Local buyers should beware the hype caused by foreign investment in the Australian property market: Mark Armstrong

There is no doubt that a heap of overseas investors buying new property in Australia is great for our economy.
It provides thousands of jobs in the construction industry and flows international cash into our coffers.
However, there can be a downside for local investors who get caught up in the hype.
International investors are largely uneducated to the ways and value of the Australian property market. They rely heavily on the advice from sales people who use slick marketing techniques to sell their wares.
Overseas buyers can and often do pay too much for property because they do not fully understand the market they are entering.
In addition, the motivation of overseas buyers may be at odds with their local counterparts. As a rule Australian buyers purchase property to provide a roof over their heads and to make money.

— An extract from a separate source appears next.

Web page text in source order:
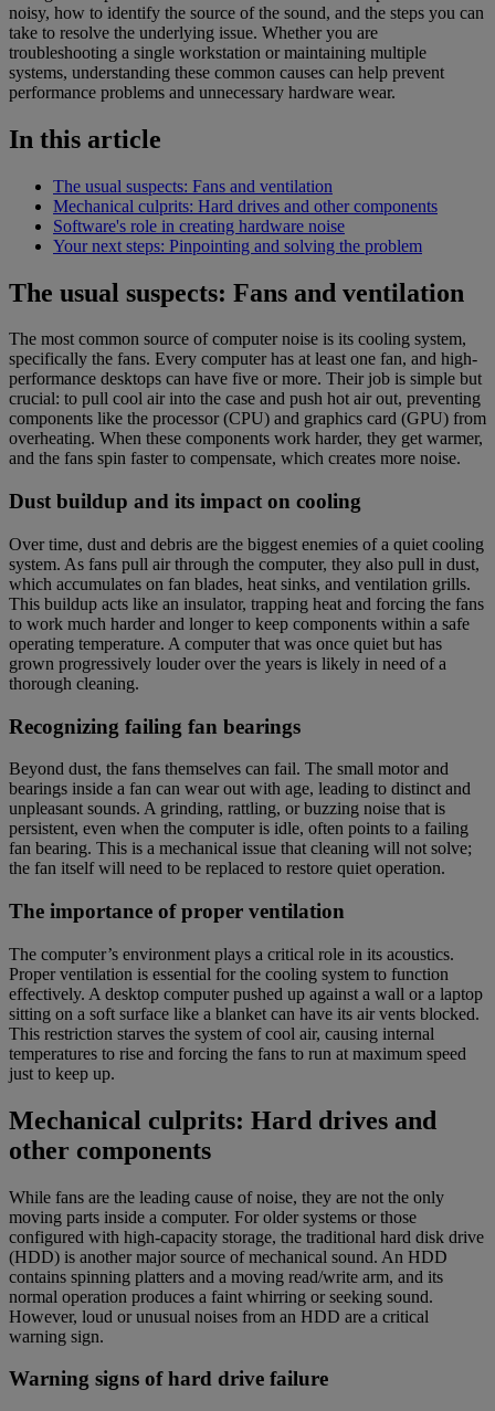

While most overseas investors want to make money they also buy property in Australia to assist with plans of migration into the country. They are often also motivated by the need to get their money out of the country they live in because the economy may be too unstable. Australia has a very well established system of property ownership and for foreigners, so even if their property loses value, at least they can be certain they will maintain control of their asset.
From afar they view the Australian property market as a safe haven that has held its feet while global property markets have faltered.

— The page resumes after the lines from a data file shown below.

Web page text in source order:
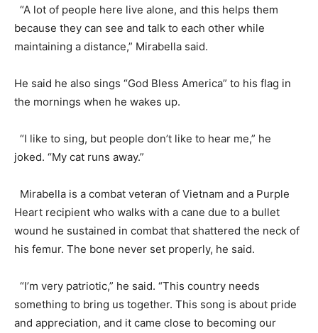
“A lot of people here live alone, and this helps them
because they can see and talk to each other while
maintaining a distance,” Mirabella said.
He said he also sings “God Bless America” to his flag in
the mornings when he wakes up.
“I like to sing, but people don’t like to hear me,” he
joked. “My cat runs away.”
Mirabella is a combat veteran of Vietnam and a Purple
Heart recipient who walks with a cane due to a bullet
wound he sustained in combat that shattered the neck of
his femur. The bone never set properly, he said.
“I’m very patriotic,” he said. “This country needs
something to bring us together. This song is about pride
and appreciation, and it came close to becoming our

Australia has traditionally had stringent foreign investment laws and although these have been relaxed in recent years buying into new developments is an easy way for foreigners to get a foothold in the market.

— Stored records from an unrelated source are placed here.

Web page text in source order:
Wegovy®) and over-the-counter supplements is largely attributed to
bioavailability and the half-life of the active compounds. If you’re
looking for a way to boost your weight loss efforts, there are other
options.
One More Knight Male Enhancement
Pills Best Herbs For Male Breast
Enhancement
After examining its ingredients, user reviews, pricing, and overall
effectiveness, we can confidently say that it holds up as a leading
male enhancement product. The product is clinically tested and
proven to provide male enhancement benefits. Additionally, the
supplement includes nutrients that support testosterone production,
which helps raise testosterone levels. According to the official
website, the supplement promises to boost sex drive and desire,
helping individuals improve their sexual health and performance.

Take for example this development (pictured below) on Mt Alexander Road, Flemington in Melbourne’s inner north.

These properties have been marketed to international buyers fetching prices well in excess of $500,000. Once a number of properties have been sold this sets a precedent to determine value of the remaining properties and gives the sales team very powerful tools to market the remaining apartments.
From here the valuers now have data to justify their valuations to the banks to allow funds to be lent against the apartments. The main concern is the valuations have been based on sales to players that are operating under different rules with a range of motivations.
As resales of these apartments begin to hit the market we start to see the impact on the investor. The problem is the foreign buyers who are lining up to buy Australian property are not able to compete in the secondary market due to foreign investment restrictions. Further the marketing incentives such as stamp duty savings and rental guarantees are no longer there. As a result the demand is significantly dampened.
The greatest danger an investor faces is the resale of a new property the first time around because the property value must adjust to a true market value.
For example, unit 1213 in this development was purchased in 2010 for $582,500 and while the market conditions where very strong at the time the recent resale price is out of whack with what happened in the broader market. The property sold in late 2012 for $476,000, taking almost a 20% hit on its original sale price.